A commonly used benchmark contains a hot loop which calls one of 2 virtual functions via a static variable which is set just before. A reduced example is: int f1(int x) { return x + 1; } int f2(int x) { return x + 2; } static int (*virt)(int); int f(int *p, int n, int x) { int i; if (x > 10) virt = f1; else virt = f2; for (i = 0; i < n; i++) p[i] = virt (i); } This is obviously very stupid code, however GCC could do better. virt is not address-taken, neither f1 nor f2 make a call, so virt is effectively a local variable. So the loop could be transformed to p[i] = (x > 10) ? f1 (i) : f2 (i); to enable inlining after which the if can be lifted: int f_opt(int *p, int n, int x) { int i; if (x > 10) virt = f1; else virt = f2; if (x > 10) for (i = 0; i < n; i++) p[i] = f1 (i); else for (i = 0; i < n; i++) p[i] = f2 (i); }
To some extend this is loop versioning. There is another bug where we don't need the versioning and GCC does not devirtualization the loop but I can't find it right now; this bug should depend on that bug. Anyways confirmed.

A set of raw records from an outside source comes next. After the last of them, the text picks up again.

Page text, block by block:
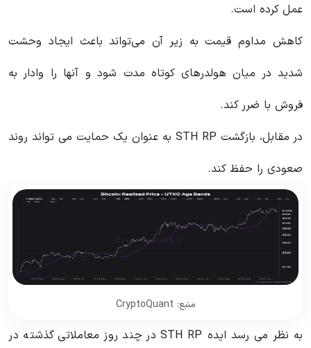
عمل کرده است.
کاهش مداوم قیمت به زیر آن می‌تواند باعث ایجاد وحشت
شدید در میان هولدرهای کوتاه مدت شود و آنها را وادار به
فروش با ضرر کند.
در مقابل، بازگشت STH RP به عنوان یک حمایت می تواند روند
صعودی را حفظ کند.
منبع: CryptoQuant
به نظر می رسد ایده STH RP در چند روز معاملاتی گذشته در
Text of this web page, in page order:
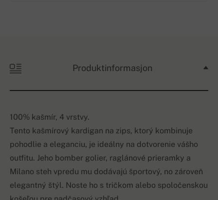
Produktinformasjon
100% kašmír, 4 vrstvy.
Tento kašmírový kardigan na zips, ktorý kombinuje
pohodlie a eleganciu, je ideálny na dotvorenie vášho
outfitu. Jeho bomber golier, raglánové prieramky a
Milano steh vpredu mu dodávajú športový, no zároveň
elegantný štýl. Noste ho s tričkom alebo spoločenskou
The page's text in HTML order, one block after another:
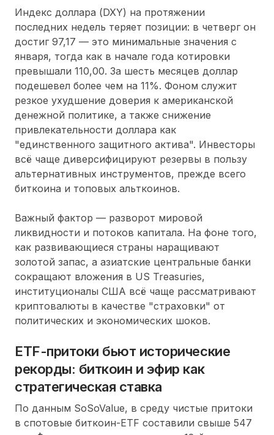
Индекс доллара (DXY) на протяжении
последних недель теряет позиции: в четверг он
достиг 97,17 — это минимальные значения с
января, тогда как в начале года котировки
превышали 110,00. За шесть месяцев доллар
подешевел более чем на 11%. Фоном служит
резкое ухудшение доверия к американской
денежной политике, а также снижение
привлекательности доллара как
"единственного защитного актива". Инвесторы
всё чаще диверсифицируют резервы в пользу
альтернативных инструментов, прежде всего
биткоина и топовых альткоинов.
Важный фактор — разворот мировой
ликвидности и потоков капитала. На фоне того,
как развивающиеся страны наращивают
золотой запас, а азиатские центральные банки
сокращают вложения в US Treasuries,
институционалы США всё чаще рассматривают
криптовалюты в качестве "страховки" от
политических и экономических шоков.
ETF-притоки бьют исторические
рекорды: биткоин и эфир как
стратегическая ставка
По данным SoSoValue, в среду чистые притоки
в спотовые биткоин-ETF составили свыше 547

Note that for inlining to kick in this all has to be done during early optimization which is somewhat against its intent (perform transforms reducing code-size). Putting x > 10 ? f1 : f2 into the loop is also against any reasonable heuristics (move invariant stuff outside). Thus it's going to be tricky overall to teach GCC to handle this situation. Can you share preprocessed source of that "commonly used benchmark" (or name it at least?)
I think this shows up in h264 code in spec2006.